The child expression can be of any data type that supports hashing, including:

  • Numeric types (IntegerType, LongType, DoubleType, etc.)
  • String types (StringType, VarcharType, CharType)
  • Binary types
  • Date and timestamp types
  • Complex types (arrays, structs, maps)

Algorithm

The bucket assignment is computed using the following process:

  • Extract the value from the child expression
  • Compute a hash code of the value using Spark's internal hash functions
  • Apply modulo operation with numBuckets to determine final bucket
  • Handle negative hash values to ensure non-negative bucket numbers
  • Return the bucket number as an integer

Partitioning Behavior

This expression is specifically designed for partitioning behavior:

  • Creates hash-based partitioning with a fixed number of partitions
  • Ensures uniform distribution of data across buckets (assuming good hash distribution)
  • Enables co-location of rows with the same bucket value
  • Does not require shuffle when used as a partition transform in v2 data sources
  • Preserves bucketing for join optimizations when matching bucket schemes are used

Edge Cases

  • Null values: Null inputs are hashed consistently, typically assigned to bucket 0
  • numBuckets must be positive: Zero or negative bucket counts will cause errors
  • numBuckets validation: The constructor validates that numBuckets is a proper Literal through expressionToNumBuckets
  • Hash collision handling: Multiple different values may map to the same bucket (expected behavior)
  • Large numBuckets values: Very large bucket counts may create many empty buckets

Code Generation

This expression extends PartitionTransformExpression and supports Catalyst code generation for optimal performance in the Tungsten execution engine. The hash computation and modulo operations are generated as efficient Java bytecode.

Examples

-- Bucket customer data into 16 buckets based on customer_id
SELECT *, BUCKET(16, customer_id) as bucket_num 
FROM customers;

-- Use in table partitioning (DDL context)
CREATE TABLE bucketed_sales 
USING DELTA
PARTITIONED BY (BUCKET(10, customer_id))
AS SELECT * FROM sales;
// DataFrame API usage for bucketing
import org.apache.spark.sql.catalyst.expressions.{Bucket, Literal}
import org.apache.spark.sql.functions.col

val bucketExpr = Bucket(Literal(8), col("user_id").expr)
df.select(col("*"), Column(bucketExpr).alias("bucket"))

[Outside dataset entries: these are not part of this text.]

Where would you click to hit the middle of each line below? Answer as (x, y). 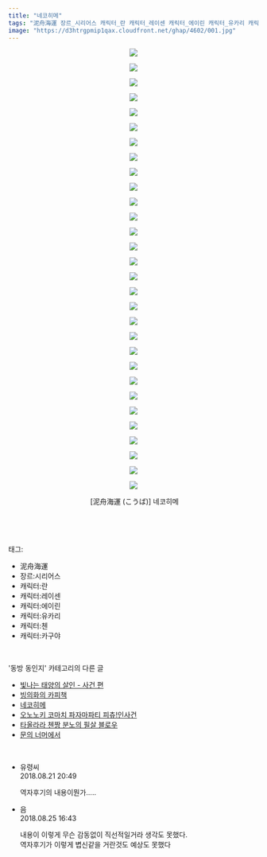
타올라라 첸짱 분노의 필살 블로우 (68, 725)
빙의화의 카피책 (43, 695)
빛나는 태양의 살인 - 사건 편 (62, 685)
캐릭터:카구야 (40, 636)
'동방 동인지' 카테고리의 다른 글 (56, 668)
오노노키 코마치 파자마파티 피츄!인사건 (78, 715)
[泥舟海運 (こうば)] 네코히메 (134, 501)
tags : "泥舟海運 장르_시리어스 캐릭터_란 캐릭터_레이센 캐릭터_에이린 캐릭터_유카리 (126, 23)
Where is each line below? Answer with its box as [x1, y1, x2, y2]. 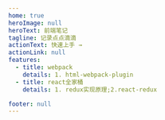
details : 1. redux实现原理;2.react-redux [22, 85, 158, 94]
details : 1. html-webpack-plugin [22, 71, 134, 79]
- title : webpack [15, 64, 73, 72]
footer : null [8, 100, 52, 108]
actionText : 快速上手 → [8, 41, 82, 49]
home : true [8, 11, 45, 20]
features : [8, 56, 41, 64]
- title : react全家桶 [15, 78, 84, 86]
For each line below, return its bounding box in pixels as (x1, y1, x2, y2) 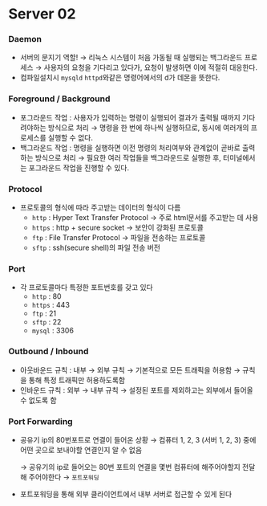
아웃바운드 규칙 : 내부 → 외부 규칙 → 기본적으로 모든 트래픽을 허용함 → (19, 365, 241, 374)
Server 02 (8, 5, 76, 23)
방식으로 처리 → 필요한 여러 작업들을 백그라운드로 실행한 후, (34, 153, 222, 162)
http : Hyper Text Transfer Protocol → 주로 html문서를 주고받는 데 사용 (31, 213, 259, 222)
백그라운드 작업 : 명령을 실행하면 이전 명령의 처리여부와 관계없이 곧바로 (19, 142, 241, 153)
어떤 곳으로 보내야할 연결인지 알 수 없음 (19, 445, 143, 455)
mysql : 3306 (31, 326, 75, 336)
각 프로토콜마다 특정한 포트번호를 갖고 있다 (19, 283, 154, 292)
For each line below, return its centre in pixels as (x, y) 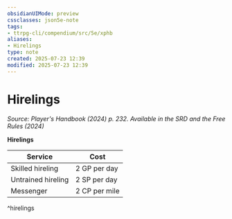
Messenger (29, 191)
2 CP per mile (97, 191)
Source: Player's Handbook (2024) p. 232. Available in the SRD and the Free (116, 119)
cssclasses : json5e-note (43, 20)
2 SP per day (96, 179)
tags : (15, 26)
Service (40, 157)
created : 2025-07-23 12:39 (46, 59)
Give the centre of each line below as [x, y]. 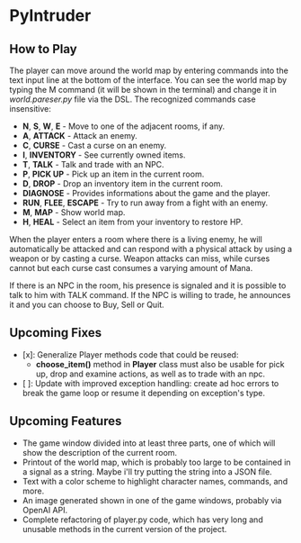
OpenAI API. [45, 510]
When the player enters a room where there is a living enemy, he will [136, 239]
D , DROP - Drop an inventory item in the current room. [122, 184]
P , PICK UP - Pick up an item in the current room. [113, 174]
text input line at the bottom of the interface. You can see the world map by [148, 80]
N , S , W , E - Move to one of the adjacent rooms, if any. [124, 126]
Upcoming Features [66, 421]
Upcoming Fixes [56, 333]
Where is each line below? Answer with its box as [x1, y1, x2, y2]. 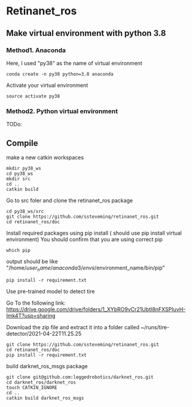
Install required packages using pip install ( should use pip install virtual [6, 229, 182, 236]
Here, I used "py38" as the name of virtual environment [6, 59, 142, 66]
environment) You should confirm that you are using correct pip [6, 235, 163, 243]
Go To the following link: [6, 299, 66, 306]
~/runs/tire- [140, 323, 169, 330]
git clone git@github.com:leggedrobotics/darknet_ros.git [6, 374, 154, 380]
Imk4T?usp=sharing [6, 312, 56, 319]
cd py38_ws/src [6, 208, 44, 214]
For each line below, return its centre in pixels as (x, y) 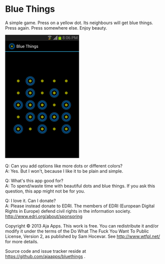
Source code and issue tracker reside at (46, 251)
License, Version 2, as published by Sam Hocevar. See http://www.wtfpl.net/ (82, 236)
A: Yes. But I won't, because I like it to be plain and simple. (64, 171)
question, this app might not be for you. (45, 191)
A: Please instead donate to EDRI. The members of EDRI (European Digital (80, 206)
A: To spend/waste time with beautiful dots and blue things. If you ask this (80, 186)
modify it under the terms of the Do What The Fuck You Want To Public (77, 231)
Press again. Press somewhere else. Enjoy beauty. (56, 28)
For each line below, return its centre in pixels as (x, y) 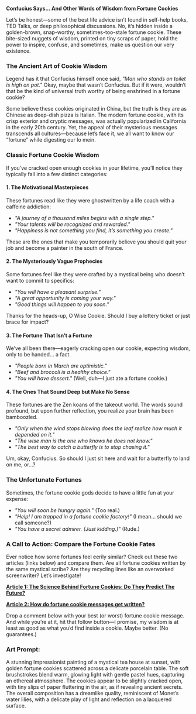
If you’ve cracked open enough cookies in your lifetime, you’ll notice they (94, 168)
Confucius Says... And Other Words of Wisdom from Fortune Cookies (92, 8)
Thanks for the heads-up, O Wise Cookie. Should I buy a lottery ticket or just (98, 316)
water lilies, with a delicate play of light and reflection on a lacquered (89, 699)
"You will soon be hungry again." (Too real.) (67, 510)
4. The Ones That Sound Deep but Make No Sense (68, 392)
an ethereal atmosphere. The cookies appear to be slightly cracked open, (94, 681)
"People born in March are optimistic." (61, 366)
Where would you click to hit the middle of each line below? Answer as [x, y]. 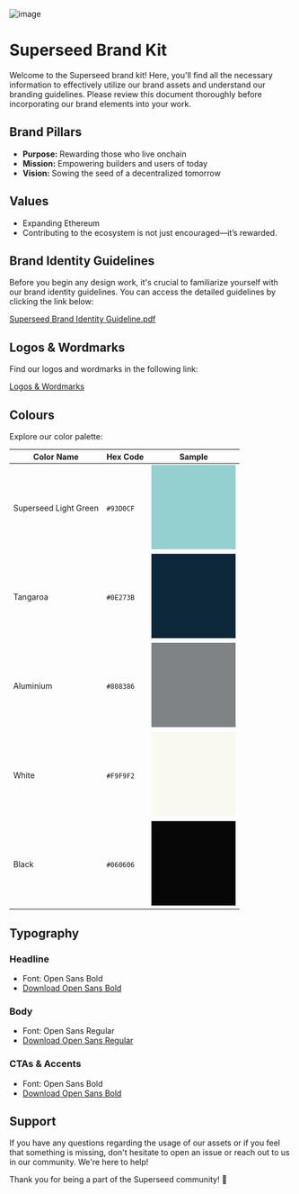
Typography [44, 933]
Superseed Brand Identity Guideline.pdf [83, 319]
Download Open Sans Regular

// Usage in partitioning scheme
val partitionTransforms = Array(BucketTransform(LiteralValue(16, IntegerType), "product_id"))

See Also

  • PartitionTransformExpression - Base class for partition transforms
  • Hash expressions - Underlying hash computation methods
  • Murmur3Hash - Hash function used internally for bucket computation
  • Dataset partitioning and bucketing operations